=== Provided information ===
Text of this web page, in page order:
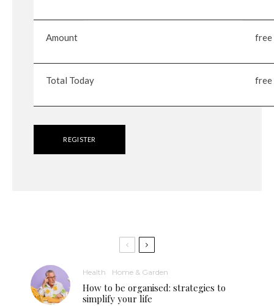
Amount free
Total Today free
Health Home & Garden
How to be organised: strategies to
simplify your life
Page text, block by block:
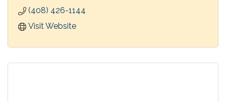
(408) 426-1144
Visit Website

=== Try it ===
Return all of the material above unchanged, minus its pictures.

=== Answer space ===
Text of this web page, in page order:
Amount free
Total Today free
Health Home & Garden
How to be organised: strategies to
simplify your life
Page text, block by block:
(408) 426-1144
Visit Website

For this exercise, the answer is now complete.